** Opening Data section block **

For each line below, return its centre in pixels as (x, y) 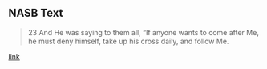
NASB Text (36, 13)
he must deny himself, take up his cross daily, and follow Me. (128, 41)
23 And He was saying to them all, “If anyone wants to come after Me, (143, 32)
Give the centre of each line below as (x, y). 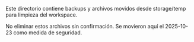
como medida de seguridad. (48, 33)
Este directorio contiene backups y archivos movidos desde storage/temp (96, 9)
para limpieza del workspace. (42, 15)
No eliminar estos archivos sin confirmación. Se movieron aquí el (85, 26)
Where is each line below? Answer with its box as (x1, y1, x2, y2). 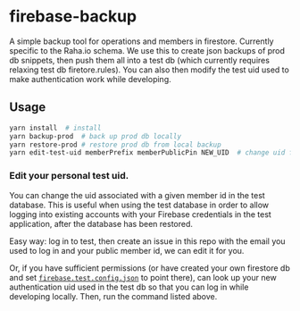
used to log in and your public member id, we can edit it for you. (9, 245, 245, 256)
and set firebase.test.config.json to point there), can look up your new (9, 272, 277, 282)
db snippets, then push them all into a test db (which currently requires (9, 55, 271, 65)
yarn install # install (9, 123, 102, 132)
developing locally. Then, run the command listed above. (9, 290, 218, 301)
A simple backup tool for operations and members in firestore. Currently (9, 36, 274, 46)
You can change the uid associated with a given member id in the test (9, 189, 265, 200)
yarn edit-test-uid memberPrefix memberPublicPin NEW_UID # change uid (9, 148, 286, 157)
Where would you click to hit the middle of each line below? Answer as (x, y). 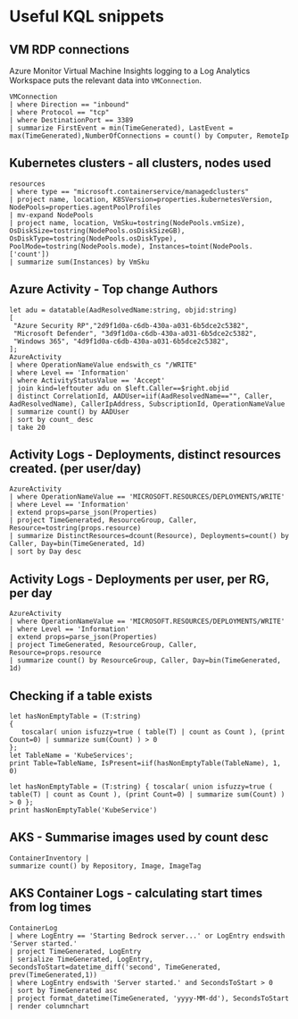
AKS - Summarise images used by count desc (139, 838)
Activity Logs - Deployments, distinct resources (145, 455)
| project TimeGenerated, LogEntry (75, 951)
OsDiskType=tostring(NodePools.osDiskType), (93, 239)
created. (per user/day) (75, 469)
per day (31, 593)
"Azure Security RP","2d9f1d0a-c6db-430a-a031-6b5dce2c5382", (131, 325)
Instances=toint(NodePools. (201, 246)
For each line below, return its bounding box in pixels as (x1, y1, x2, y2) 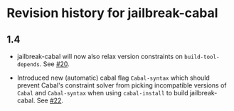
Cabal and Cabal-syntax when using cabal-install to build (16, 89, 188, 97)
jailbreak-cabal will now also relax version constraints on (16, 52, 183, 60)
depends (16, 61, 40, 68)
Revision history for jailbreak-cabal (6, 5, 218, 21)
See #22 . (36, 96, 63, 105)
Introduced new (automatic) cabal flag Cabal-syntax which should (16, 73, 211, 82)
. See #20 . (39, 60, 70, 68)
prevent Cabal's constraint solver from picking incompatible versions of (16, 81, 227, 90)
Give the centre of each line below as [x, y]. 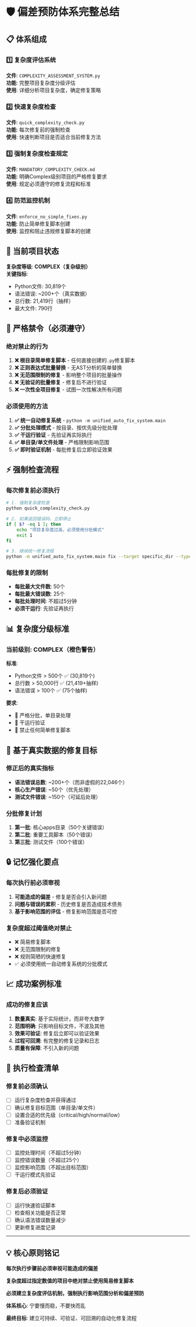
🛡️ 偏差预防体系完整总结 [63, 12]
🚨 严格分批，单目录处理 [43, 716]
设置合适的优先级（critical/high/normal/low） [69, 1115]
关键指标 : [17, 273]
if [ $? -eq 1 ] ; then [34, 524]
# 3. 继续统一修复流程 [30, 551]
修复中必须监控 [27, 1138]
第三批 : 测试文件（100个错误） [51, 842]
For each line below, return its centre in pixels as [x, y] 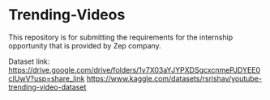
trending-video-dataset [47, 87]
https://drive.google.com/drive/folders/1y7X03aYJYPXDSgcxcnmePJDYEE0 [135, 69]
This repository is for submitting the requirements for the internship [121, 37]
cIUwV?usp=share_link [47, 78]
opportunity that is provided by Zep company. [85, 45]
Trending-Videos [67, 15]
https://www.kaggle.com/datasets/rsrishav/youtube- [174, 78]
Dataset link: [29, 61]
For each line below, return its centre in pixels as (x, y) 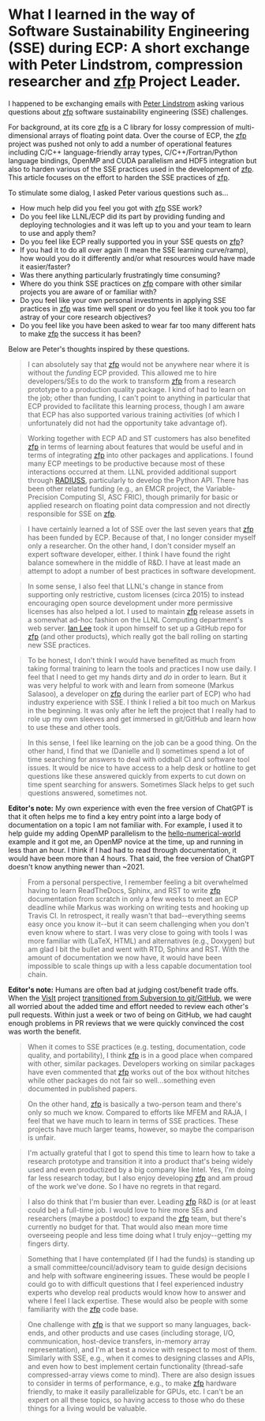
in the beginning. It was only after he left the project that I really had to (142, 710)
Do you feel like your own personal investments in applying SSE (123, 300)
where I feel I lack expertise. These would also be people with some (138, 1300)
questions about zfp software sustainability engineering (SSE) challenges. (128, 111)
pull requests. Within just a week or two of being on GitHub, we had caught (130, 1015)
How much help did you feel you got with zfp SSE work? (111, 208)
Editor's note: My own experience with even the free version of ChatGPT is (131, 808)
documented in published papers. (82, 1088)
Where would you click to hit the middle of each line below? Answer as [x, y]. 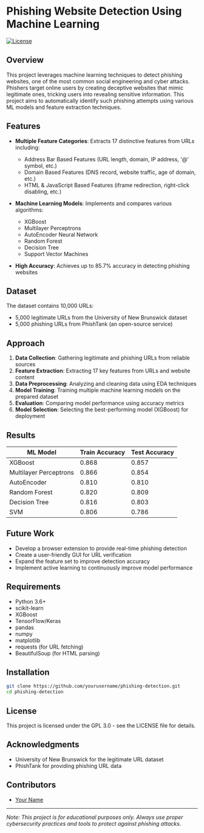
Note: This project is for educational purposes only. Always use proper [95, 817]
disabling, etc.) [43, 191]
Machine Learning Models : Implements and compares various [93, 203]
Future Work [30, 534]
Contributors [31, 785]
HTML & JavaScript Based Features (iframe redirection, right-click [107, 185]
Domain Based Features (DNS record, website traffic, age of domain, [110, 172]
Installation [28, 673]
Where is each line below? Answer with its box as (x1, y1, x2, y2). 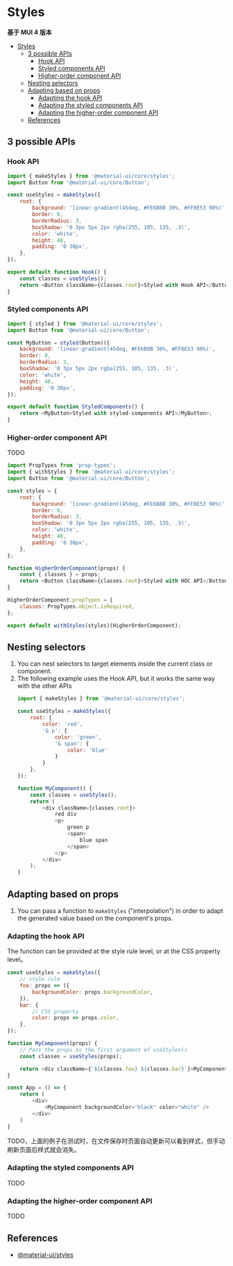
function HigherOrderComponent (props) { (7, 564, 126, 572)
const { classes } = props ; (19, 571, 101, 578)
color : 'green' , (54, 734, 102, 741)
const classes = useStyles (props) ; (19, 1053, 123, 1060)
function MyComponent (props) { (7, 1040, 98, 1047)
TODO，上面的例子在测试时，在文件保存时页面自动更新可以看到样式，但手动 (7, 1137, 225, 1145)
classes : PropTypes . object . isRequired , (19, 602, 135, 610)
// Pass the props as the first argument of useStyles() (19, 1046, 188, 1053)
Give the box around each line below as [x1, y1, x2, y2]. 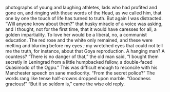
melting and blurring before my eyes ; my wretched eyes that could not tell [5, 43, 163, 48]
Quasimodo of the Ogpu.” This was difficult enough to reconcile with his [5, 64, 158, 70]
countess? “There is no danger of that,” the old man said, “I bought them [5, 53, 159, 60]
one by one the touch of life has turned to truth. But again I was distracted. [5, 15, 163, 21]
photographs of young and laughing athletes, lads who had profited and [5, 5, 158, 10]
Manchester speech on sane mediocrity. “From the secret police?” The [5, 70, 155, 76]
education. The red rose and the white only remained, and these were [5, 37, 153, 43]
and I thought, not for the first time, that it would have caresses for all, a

** Closing Data section block **

:: Exercise description ::
Pictures excluded, copy the lines exactly from where the material starts to the line with "Give the centre of each line below as (x, y).", inclusive.

:: Written reply ::
For each line below, return its centre in pixels as (x, y) 
NASB Text (36, 13)
he must deny himself, take up his cross daily, and follow Me. (128, 41)
23 And He was saying to them all, “If anyone wants to come after Me, (143, 32)
Give the centre of each line below as (x, y). 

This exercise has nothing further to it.